The layout was rather odd. The first two chapters were written before Dad, the rest of the chapters written after Dad. All of the female voices were written in first person; the male voices were written in third person. And I found it odd that one of the funerary directors was given a voice for just one chapter.

Now, the story takes us through how the life of each family member is affected by their Dad’s passing. It all is very sad and melancholy. Just when life seems as if it might get better, one of them runs into a tragic event that left me feeling very unsettled and sad. A happy ending was certainly not handed to the reader on a silver platter in this book.

Cohen’s writing was seamless, and the flow of the story really captivated me. I took notice of the first person/third person differences, but they didn’t disrupt my reading of the story. Despite this being such a sad and at times difficult book to read, the story was very well written. I felt intricately attached to each character, as if I were their best friend that they’d shared all their secrets to and only I understood their side of the story, even while watching their other family members tear them apart for their actions. This book seems like magnificent social commentary on how family members treat one another and what we choose to share with each other.

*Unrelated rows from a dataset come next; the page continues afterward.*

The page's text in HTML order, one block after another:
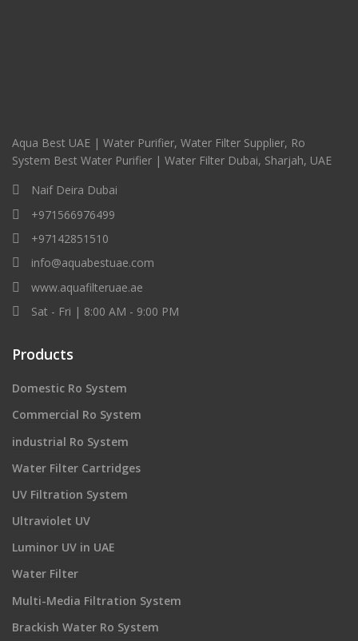
Aqua Best UAE | Water Purifier, Water Filter Supplier, Ro
System Best Water Purifier | Water Filter Dubai, Sharjah, UAE
Naif Deira Dubai
+971566976499
+97142851510
info@aquabestuae.com
www.aquafilteruae.ae
Sat - Fri | 8:00 AM - 9:00 PM
Products
Domestic Ro System
Commercial Ro System
industrial Ro System
Water Filter Cartridges
UV Filtration System
Ultraviolet UV
Luminor UV in UAE
Water Filter
Multi-Media Filtration System
Brackish Water Ro System

This book is certainly not for the faint of heart. It deals with themes of rape culture and sexual violence, prison (juvie) culture, depression (and other mental health issues), and death. There’s a lot going on here. I’m not sure I quite realized what I’d be reading when I began this book, but it left me with a lot to think about. It definitely made me uncomfortable, but I respect that as part of a learning process within myself.

One thing that really sticks out to me about this book is that I’m still thinking about and concerned for the characters. This book doesn’t tie up loose ends really, except for the nondescript last chapter. Much is left up to the speculation of the reader. If you like nitty gritty books about everyday life that leave a lot open, you may also find yourself quite captivated by this book.

I received a copy of this book from the author in exchange for an honest review.